Exercise requirements: Search the records below for the string "your", and report each line that contains it.

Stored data
§ §

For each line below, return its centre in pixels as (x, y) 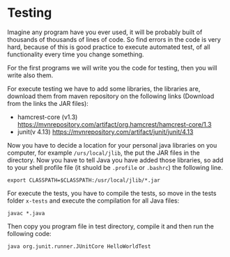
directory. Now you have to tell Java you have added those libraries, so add (115, 160)
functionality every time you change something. (76, 54)
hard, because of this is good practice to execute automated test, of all (109, 47)
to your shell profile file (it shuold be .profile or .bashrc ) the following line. (115, 167)
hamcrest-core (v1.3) (47, 117)
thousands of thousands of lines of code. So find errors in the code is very (114, 39)
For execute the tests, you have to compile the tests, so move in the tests (112, 193)
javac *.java (26, 213)
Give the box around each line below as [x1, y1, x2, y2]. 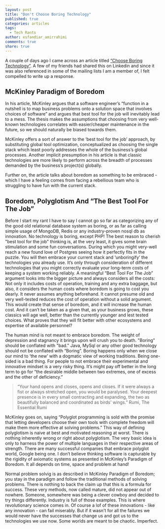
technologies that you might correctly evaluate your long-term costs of [5, 265, 149, 271]
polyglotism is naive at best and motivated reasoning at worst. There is [5, 430, 149, 436]
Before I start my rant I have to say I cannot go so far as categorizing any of [5, 218, 159, 224]
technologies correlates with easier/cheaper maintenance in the [19, 121, 149, 127]
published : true [5, 16, 38, 21]
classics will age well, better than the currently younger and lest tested [5, 312, 149, 318]
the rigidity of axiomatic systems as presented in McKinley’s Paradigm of [5, 456, 153, 462]
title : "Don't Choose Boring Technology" [5, 12, 92, 17]
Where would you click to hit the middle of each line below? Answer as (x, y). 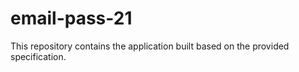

§ §

Answer to this problem:
to your shell profile file (it shuold be .profile or .bashrc ) the following line. (115, 167)
technologies that you might correctly evaluate your long-term costs of [5, 265, 149, 271]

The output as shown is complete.